In altri termini, il regolatore, il controllore o il proprietario deve avere una figura forte e riconosciuta. Si fa un gran parlare della figura dei direttori di aeroporti, si esprimono giudizi, ma il problema è che oggi vi è una figura impari rispetto alla potenza della società di gestione aeroportuale o di un vettore. Pertanto, questa figura si trova spesso a fare da parafulmine, ma è sempre priva di reali poteri di intervento, che il più delle volte si possono sostanziare nella chiusura dell'aeroporto. E, ovviamente, prima di decidere la chiusura dello scalo, questa figura ci pensa non una, ma trenta volte, per le conseguenze che ciò può produrre.
Quindi, pensiamo sia più utile attribuire con chiarezza questo ruolo - piuttosto che definirlo struttura periferica dell'ENAC - alla figura del direttore di aeroporto. Prendendo come esempio la liberalizzazione effettuata nei porti italiani, in quel caso, vi è la liberalizzazione delle attività, ma vi è anche una figura pubblica dotata di forti poteri autoritativi,
organizzativi e di sanzione. Se non si arriva a ciò, corriamo il rischio che la liberalizzazione possa scivolare su un terreno rispetto al quale poi ci si potrebbe pentire.

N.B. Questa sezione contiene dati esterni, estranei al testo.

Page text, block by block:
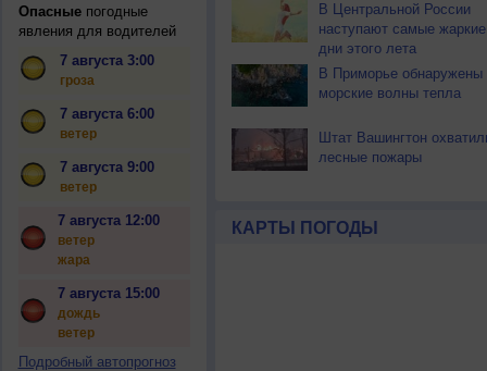
Опасныепогодные
явления для водителей
7 августа 3:00
гроза
7 августа 6:00
ветер
7 августа 9:00
ветер
7 августа 12:00
ветер
жара
7 августа 15:00
дождь
ветер
Подробный автопрогноз
В Центральной России
наступают самые жаркие
дни этого лета
В Приморье обнаружены
морские волны тепла
Штат Вашингтон
лесные пожары
КАРТЫ ПОГОДЫ

PRESIDENTE. Passiamo ai voti.
Indìco la votazione nominale, mediante procedimento elettronico, sull'articolo aggiuntivo Pasetto 2.04, non accettato dalla Commissione né dal Governo.
(Segue la votazione).
Dichiaro chiusa la votazione.
Comunico il risultato della votazione: la Camera respinge (Vedi votazioni).
(Presenti 377
Votanti 376
Astenuti 1
Maggioranza 189
Hanno votato sì 162
Hanno votato no 214).
Prendo atto che l'onorevole Luigi Pepe non è riuscito a votare.
ANTONIO BOCCIA. Chiedo di parlare sull'ordine dei lavori.
PRESIDENTE. Ne ha facoltà.
ANTONIO BOCCIA. Signor Presidente, vorrei ricordarle che alle 14 la Commissione bilancio riprende le votazioni sul disegno di legge finanziaria. Dovremmo avere perlomeno un quarto d'ora di tempo per esaminare gli emendamenti e i subemendamenti. Le chiedo, quindi se non ritenga sia il caso di sospendere i lavori.
PRESIDENTE. Vedo che le sue parole per qualcuno costituiscono un ordine, per me una sollecitazione...
Onorevole Boccia, ritengo di poter senz'altro accedere alla sua richiesta.
Rinvio pertanto il seguito del dibattito al prosieguo della seduta, che riprenderà alle 15, con lo svolgimento di interrogazioni a risposta immediata.